Top of EXTRACTED MATERIAL
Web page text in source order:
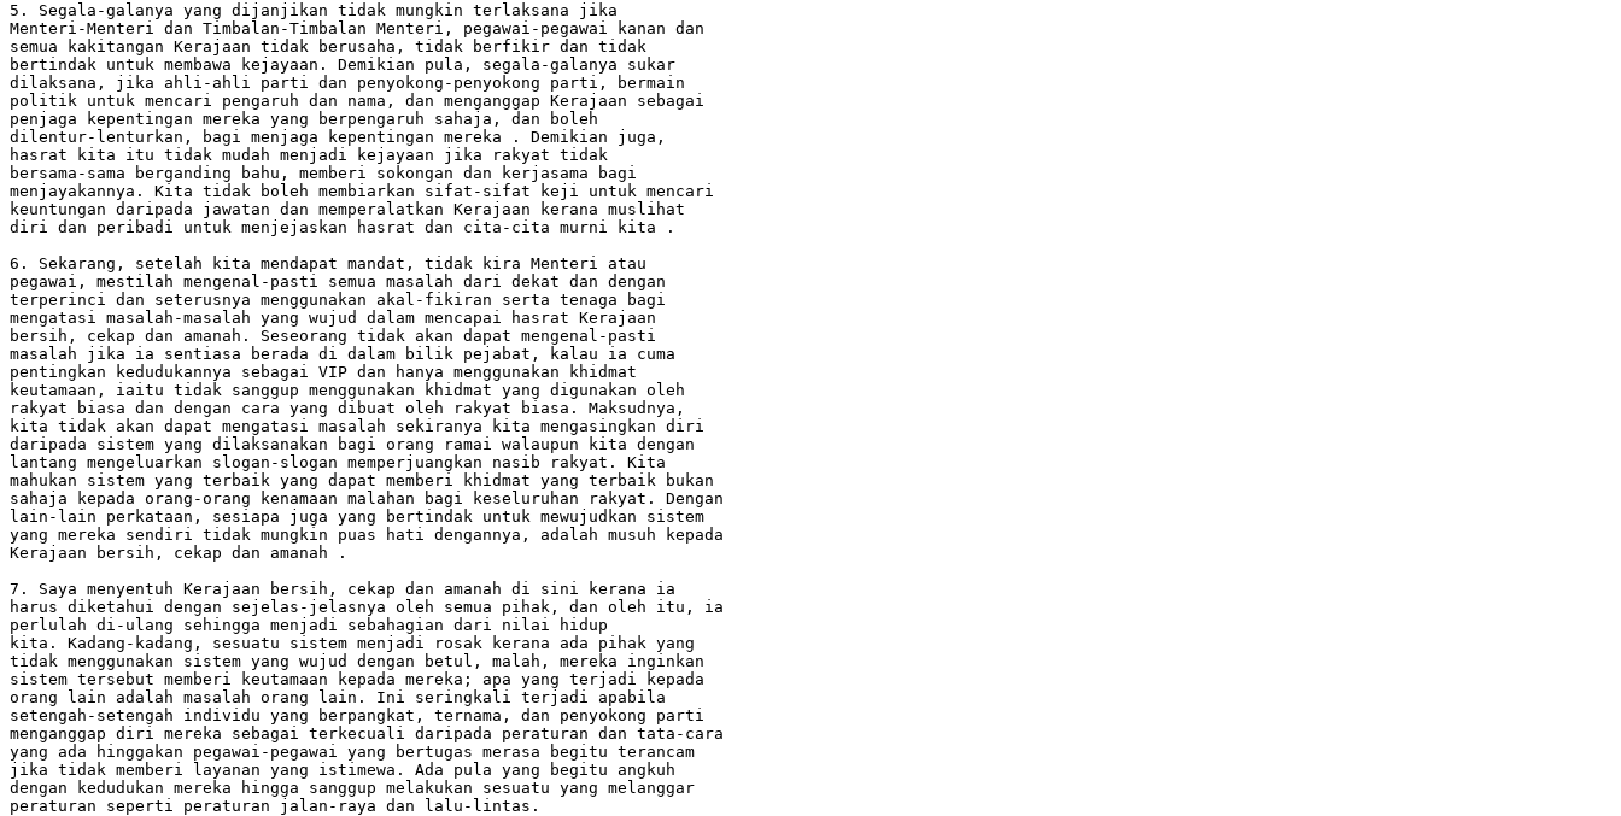
5. Segala-galanya yang dijanjikan tidak mungkin terlaksana jika
Menteri-Menteri dan Timbalan-Timbalan Menteri, pegawai-pegawai kanan dan
semua kakitangan Kerajaan tidak berusaha, tidak berfikir dan tidak
bertindak untuk membawa kejayaan. Demikian pula, segala-galanya sukar
dilaksana, jika ahli-ahli parti dan penyokong-penyokong parti, bermain
politik untuk mencari pengaruh dan nama, dan menganggap Kerajaan sebagai
penjaga kepentingan mereka yang berpengaruh sahaja, dan boleh
dilentur-lenturkan, bagi menjaga kepentingan mereka . Demikian juga,
hasrat kita itu tidak mudah menjadi kejayaan jika rakyat tidak
bersama-sama berganding bahu, memberi sokongan dan kerjasama bagi
menjayakannya. Kita tidak boleh membiarkan sifat-sifat keji untuk mencari
keuntungan daripada jawatan dan memperalatkan Kerajaan kerana muslihat
diri dan peribadi untuk menjejaskan hasrat dan cita-cita murni kita .
6. Sekarang, setelah kita mendapat mandat, tidak kira Menteri atau
pegawai, mestilah mengenal-pasti semua masalah dari dekat dan dengan
terperinci dan seterusnya menggunakan akal-fikiran serta tenaga bagi
mengatasi masalah-masalah yang wujud dalam mencapai hasrat Kerajaan
bersih, cekap dan amanah. Seseorang tidak akan dapat mengenal-pasti
masalah jika ia sentiasa berada di dalam bilik pejabat, kalau ia cuma
pentingkan kedudukannya sebagai VIP dan hanya menggunakan khidmat
keutamaan, iaitu tidak sanggup menggunakan khidmat yang digunakan oleh
rakyat biasa dan dengan cara yang dibuat oleh rakyat biasa. Maksudnya,
kita tidak akan dapat mengatasi masalah sekiranya kita mengasingkan diri
daripada sistem yang dilaksanakan bagi orang ramai walaupun kita dengan
lantang mengeluarkan slogan-slogan memperjuangkan nasib rakyat. Kita
mahukan sistem yang terbaik yang dapat memberi khidmat yang terbaik bukan
sahaja kepada orang-orang kenamaan malahan bagi keseluruhan rakyat. Dengan
lain-lain perkataan, sesiapa juga yang bertindak untuk mewujudkan sistem
yang mereka sendiri tidak mungkin puas hati dengannya, adalah musuh kepada
Kerajaan bersih, cekap dan amanah .
7. Saya menyentuh Kerajaan bersih, cekap dan amanah di sini kerana ia
harus diketahui dengan sejelas-jelasnya oleh semua pihak, dan oleh itu, ia
perlulah di-ulang sehingga menjadi sebahagian dari nilai hidup
kita. Kadang-kadang, sesuatu sistem menjadi rosak kerana ada pihak yang
tidak menggunakan sistem yang wujud dengan betul, malah, mereka inginkan
sistem tersebut memberi keutamaan kepada mereka; apa yang terjadi kepada
orang lain adalah masalah orang lain. Ini seringkali terjadi apabila
setengah-setengah individu yang berpangkat, ternama, dan penyokong parti
menganggap diri mereka sebagai terkecuali daripada peraturan dan tata-cara
yang ada hinggakan pegawai-pegawai yang bertugas merasa begitu terancam
jika tidak memberi layanan yang istimewa. Ada pula yang begitu angkuh
dengan kedudukan mereka hingga sanggup melakukan sesuatu yang melanggar
peraturan seperti peraturan jalan-raya dan lalu-lintas.
Bottom of EXTRACTED MATERIAL
* _WHAT YOU HAVE TO DO_
Look through the records for the word "boleh". Every line that has it should be copied.

* _RESULT FOR THIS TASK_
penjaga kepentingan mereka yang berpengaruh sahaja, dan boleh
menjayakannya. Kita tidak boleh membiarkan sifat-sifat keji untuk mencari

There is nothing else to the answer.